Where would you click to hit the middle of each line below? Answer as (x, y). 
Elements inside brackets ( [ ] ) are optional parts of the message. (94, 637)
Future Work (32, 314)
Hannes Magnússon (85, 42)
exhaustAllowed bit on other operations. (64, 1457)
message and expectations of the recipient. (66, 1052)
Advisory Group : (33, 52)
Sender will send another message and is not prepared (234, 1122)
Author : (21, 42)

--------------------

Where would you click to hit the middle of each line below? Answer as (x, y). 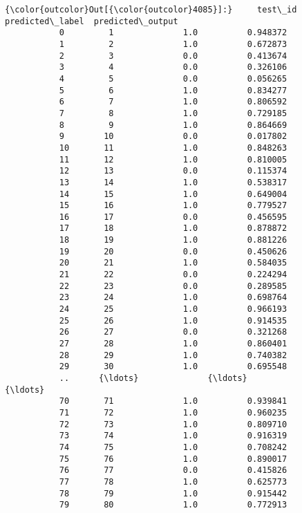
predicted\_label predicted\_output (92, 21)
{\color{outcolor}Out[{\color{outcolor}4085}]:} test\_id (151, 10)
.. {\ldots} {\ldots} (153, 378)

--------------------

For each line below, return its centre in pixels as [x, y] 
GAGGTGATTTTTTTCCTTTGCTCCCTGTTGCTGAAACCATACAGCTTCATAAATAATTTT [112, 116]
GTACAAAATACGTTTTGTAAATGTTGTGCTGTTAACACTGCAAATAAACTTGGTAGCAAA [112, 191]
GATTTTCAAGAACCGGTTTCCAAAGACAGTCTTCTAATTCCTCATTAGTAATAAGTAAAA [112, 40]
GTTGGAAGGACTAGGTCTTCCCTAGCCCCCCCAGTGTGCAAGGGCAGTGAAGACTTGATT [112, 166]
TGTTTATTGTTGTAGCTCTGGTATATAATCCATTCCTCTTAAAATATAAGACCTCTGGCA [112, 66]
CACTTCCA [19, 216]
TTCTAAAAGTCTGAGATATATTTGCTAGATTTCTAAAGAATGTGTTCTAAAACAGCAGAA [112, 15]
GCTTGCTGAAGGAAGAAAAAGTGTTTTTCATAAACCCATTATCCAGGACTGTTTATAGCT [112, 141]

--------------------

Wherever the word "message" turns up in the records above, copy the line that holds it.

Elements inside brackets ( [ ] ) are optional parts of the message. (94, 637)
message and expectations of the recipient. (66, 1052)
Sender will send another message and is not prepared (234, 1122)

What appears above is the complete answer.